• DATASET EXCERPTS:
+ + + + +

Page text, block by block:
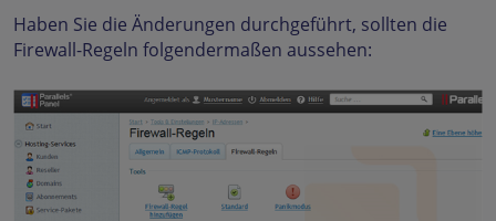
Haben Sie die Änderungen durchgeführt, sollten die
Firewall-Regeln folgendermaßen aussehen:
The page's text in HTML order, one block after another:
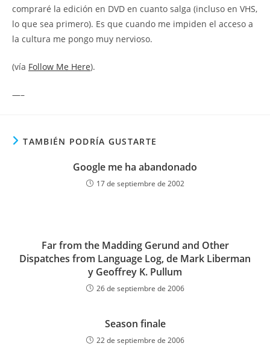
compraré la edición en DVD en cuanto salga (incluso en VHS,
lo que sea primero). Es que cuando me impiden el acceso a
la cultura me pongo muy nervioso.
(vía Follow Me Here).
—–
TAMBIÉN PODRÍA GUSTARTE
Google me ha abandonado
17 de septiembre de 2002
Far from the Madding Gerund and Other
Dispatches from Language Log, de Mark Liberman
y Geoffrey K. Pullum
26 de septiembre de 2006
Season finale
22 de septiembre de 2006
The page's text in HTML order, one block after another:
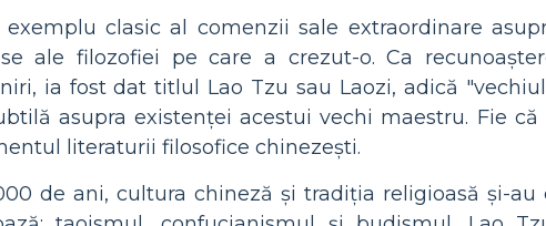
clasic al comenzii sale extraordinare
ale filozofiei pe care a crezut-o. Ca
ia fost dat titlul Lao Tzu sau Laozi, adică
asupra existenței acestui vechi maestru. Fie că
literaturii filosofice chinezești.
de ani, cultura chineză și tradiția religioasă și-au
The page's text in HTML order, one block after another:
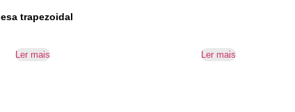
trapezoidal
Ler mais Ler mais
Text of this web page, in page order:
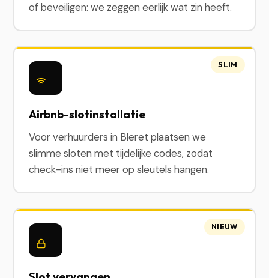
of beveiligen: we zeggen eerlijk wat zin heeft.
Airbnb-slotinstallatie
Voor verhuurders in Bleret plaatsen we
slimme sloten met tijdelijke codes, zodat
check-ins niet meer op sleutels hangen.
SLIM
NIEUW
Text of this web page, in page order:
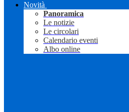
Novità
Panoramica
Le notizie
Le circolari
Calendario eventi
Albo online
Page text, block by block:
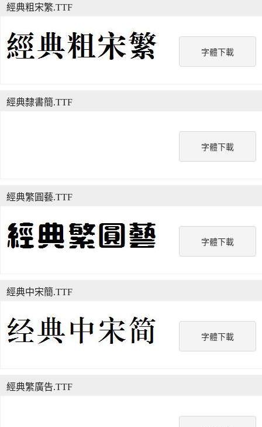
字體下載
經典粗宋繁.TTF
字體下載
經典隸書簡.TTF
字體下載
經典繁圓藝.TTF
字體下載
經典中宋簡.TTF
經典繁廣告.TTF
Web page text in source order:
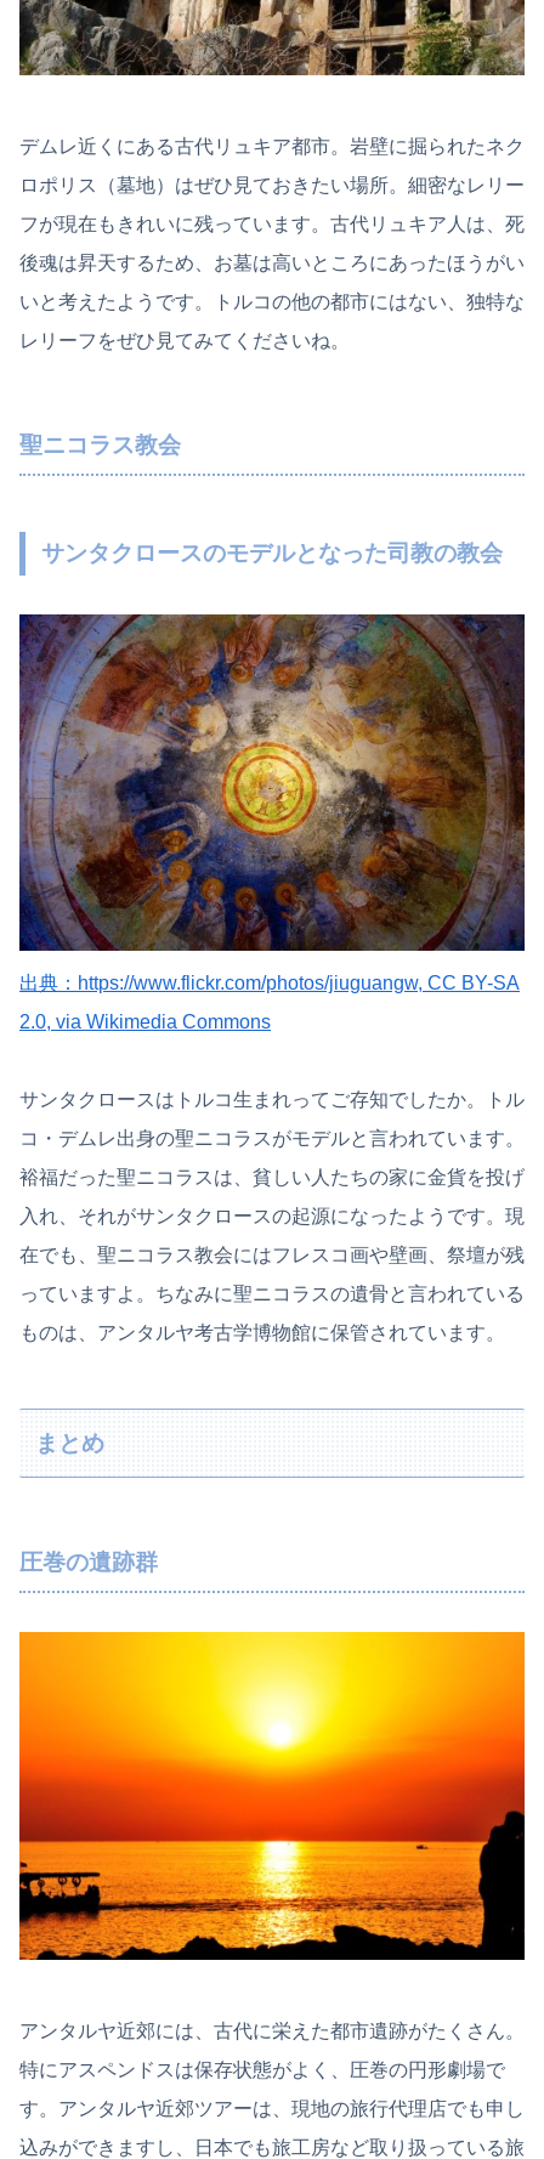
デムレ近くにある古代リュキア都市。岩壁に掘られたネク
ロポリス（墓地）はぜひ見ておきたい場所。細密なレリー
フが現在もきれいに残っています。古代リュキア人は、死
後魂は昇天するため、お墓は高いところにあったほうがい
いと考えたようです。トルコの他の都市にはない、独特な
レリーフをぜひ見てみてくださいね。
聖ニコラス教会
サンタクロースのモデルとなった司教の教会
出典：https://www.flickr.com/photos/jiuguangw, CC BY-SA
2.0, via Wikimedia Commons
サンタクロースはトルコ生まれってご存知でしたか。トル
コ・デムレ出身の聖ニコラスがモデルと言われています。
裕福だった聖ニコラスは、貧しい人たちの家に金貨を投げ
入れ、それがサンタクロースの起源になったようです。現
在でも、聖ニコラス教会にはフレスコ画や壁画、祭壇が残
っていますよ。ちなみに聖ニコラスの遺骨と言われている
ものは、アンタルヤ考古学博物館に保管されています。
まとめ
圧巻の遺跡群
アンタルヤ近郊には、古代に栄えた都市遺跡がたくさん。
特にアスペンドスは保存状態がよく、圧巻の円形劇場で
す。アンタルヤ近郊ツアーは、現地の旅行代理店でも申し
込みができますし、日本でも旅工房など取り扱っている旅

+ + + + +

• WHAT THE TASK REQUIRES:
Set down the material word for word, and drop every picture from it.

• THE COMPLETED TASK:
Page text, block by block:
Haben Sie die Änderungen durchgeführt, sollten die
Firewall-Regeln folgendermaßen aussehen:
The page's text in HTML order, one block after another:
compraré la edición en DVD en cuanto salga (incluso en VHS,
lo que sea primero). Es que cuando me impiden el acceso a
la cultura me pongo muy nervioso.
(vía Follow Me Here).
—–
TAMBIÉN PODRÍA GUSTARTE
Google me ha abandonado
17 de septiembre de 2002
Far from the Madding Gerund and Other
Dispatches from Language Log, de Mark Liberman
y Geoffrey K. Pullum
26 de septiembre de 2006
Season finale
22 de septiembre de 2006
The page's text in HTML order, one block after another:
clasic al comenzii sale extraordinare
ale filozofiei pe care a crezut-o. Ca
ia fost dat titlul Lao Tzu sau Laozi, adică
asupra existenței acestui vechi maestru. Fie că
literaturii filosofice chinezești.
de ani, cultura chineză și tradiția religioasă și-au
The page's text in HTML order, one block after another:
trapezoidal
Ler mais Ler mais
Text of this web page, in page order:
of beveiligen: we zeggen eerlijk wat zin heeft.
Airbnb-slotinstallatie
Voor verhuurders in Bleret plaatsen we
slimme sloten met tijdelijke codes, zodat
check-ins niet meer op sleutels hangen.
SLIM
NIEUW
Text of this web page, in page order:
Novità
Panoramica
Le notizie
Le circolari
Calendario eventi
Albo online
Page text, block by block:
字體下載
經典粗宋繁.TTF
字體下載
經典隸書簡.TTF
字體下載
經典繁圓藝.TTF
字體下載
經典中宋簡.TTF
經典繁廣告.TTF
Web page text in source order:
デムレ近くにある古代リュキア都市。岩壁に掘られたネク
ロポリス（墓地）はぜひ見ておきたい場所。細密なレリー
フが現在もきれいに残っています。古代リュキア人は、死
後魂は昇天するため、お墓は高いところにあったほうがい
いと考えたようです。トルコの他の都市にはない、独特な
レリーフをぜひ見てみてくださいね。
聖ニコラス教会
サンタクロースのモデルとなった司教の教会
出典：https://www.flickr.com/photos/jiuguangw, CC BY-SA
2.0, via Wikimedia Commons
サンタクロースはトルコ生まれってご存知でしたか。トル
コ・デムレ出身の聖ニコラスがモデルと言われています。
裕福だった聖ニコラスは、貧しい人たちの家に金貨を投げ
入れ、それがサンタクロースの起源になったようです。現
在でも、聖ニコラス教会にはフレスコ画や壁画、祭壇が残
っていますよ。ちなみに聖ニコラスの遺骨と言われている
ものは、アンタルヤ考古学博物館に保管されています。
まとめ
圧巻の遺跡群
アンタルヤ近郊には、古代に栄えた都市遺跡がたくさん。
特にアスペンドスは保存状態がよく、圧巻の円形劇場で
す。アンタルヤ近郊ツアーは、現地の旅行代理店でも申し
込みができますし、日本でも旅工房など取り扱っている旅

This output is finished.